Formation of the bismuth strontium calcium copper oxide superconductor from metal-bearing precursors

This research investigated the formation of the Bi₂Sr ₂CaCu₂O₈ (Bi-2212) superconductor from a metal-bearing Bi₂O₃, Sr, Ca, and Cu precursor powder prepared via powder metallurgy. The optimal milling schedule was determined to be 1 h high-energy vibratory milling of Bi₂O₃, Sr, and Ca followed by 8 h low-energy rotary-ball milling of Bi₂O₃-Sr-Ca and Cu. The resulting powder consisted of an intimate mixture of particles less than 20 $m$m in size. This powder mixture was packed into a silver tube and then drawn and rolled into tapes. Tapes of $\sim$150 $m$m total thickness could be prepared without appreciable variation in the precursor core thickness (i.e., sausaging).; A series of isothermal annealing treatments at 300–400°C, 750°C, and then 860°C were used to oxidize the metallic phases in the core of the tape and to allow for conversion into Bi-2212. In the first oxidation stage, an insufficient supply of O₂ for Sr and Ca oxidation would result in a displacement reaction between alkaline earth metal and Bi ₂O₃. The resulting liquid Bi metal would migrate outward through the silver sheath, forming a Bi-rich scale on tape surface and leaving a Bi-depleted core.
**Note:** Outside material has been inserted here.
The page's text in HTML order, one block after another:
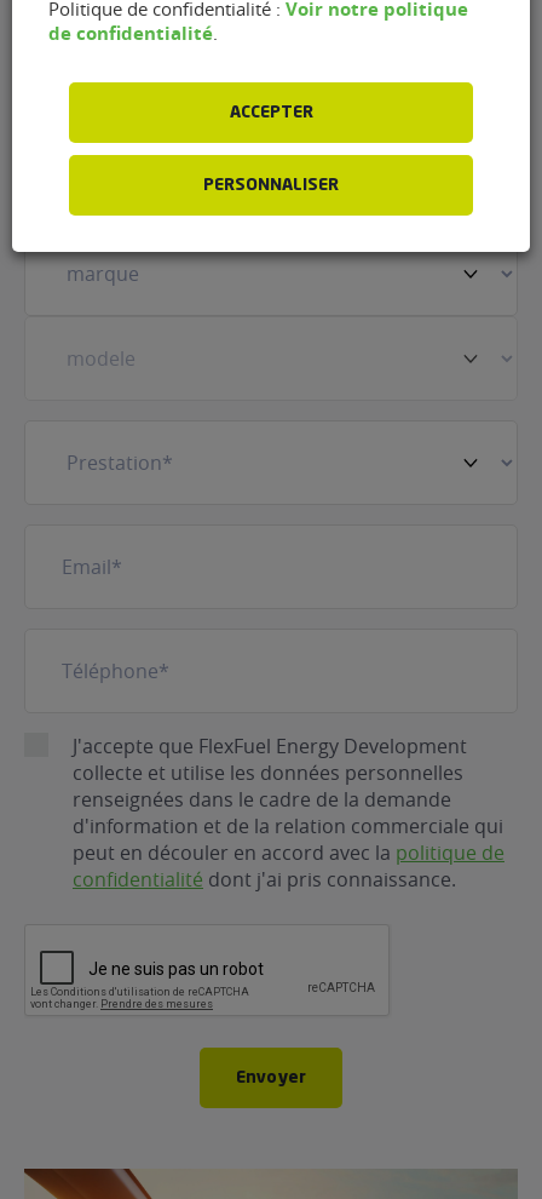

The removal of one side of the precursor tape introduced an easy-access path for O₂ transport; tapes prepared in this manner did not form a Bi-rich scale.; The reaction sequence of metal-bearing precursor to Bi-2212 was investigated. At 350°C the core had reacted with O₂ to form simple oxides. The formation of a multicomponent oxide phase, Bi₉Sr₁₁Ca ₅O_x, was observed to occur at temperatures as low as 350°C. At 650°C, the core consisted of Bi-2201, Bi₉Sr₁₁Ca ₅O_x, CuO, and a Sr-rich (Sr,Ca)O phase. This phase assemblage remained until 840°C, where Bi-2212 began to form. After only 2 h at 860°C, the tape core was comprised primarily of Bi-2212 (by X-ray diffraction). The formation of multi-component oxide phases at relatively low temperatures and modest times illustrates a primary advantage of using metal-bearing precursors. Metal-precursor derived tapes were melt-textured side-by-side with traditional oxide-powder-in-tube Bi-2212 tapes. The measured critical transport current densities were comparable, thus demonstrating the viability of using metal-bearing precursors in Bi-2212 fabrication.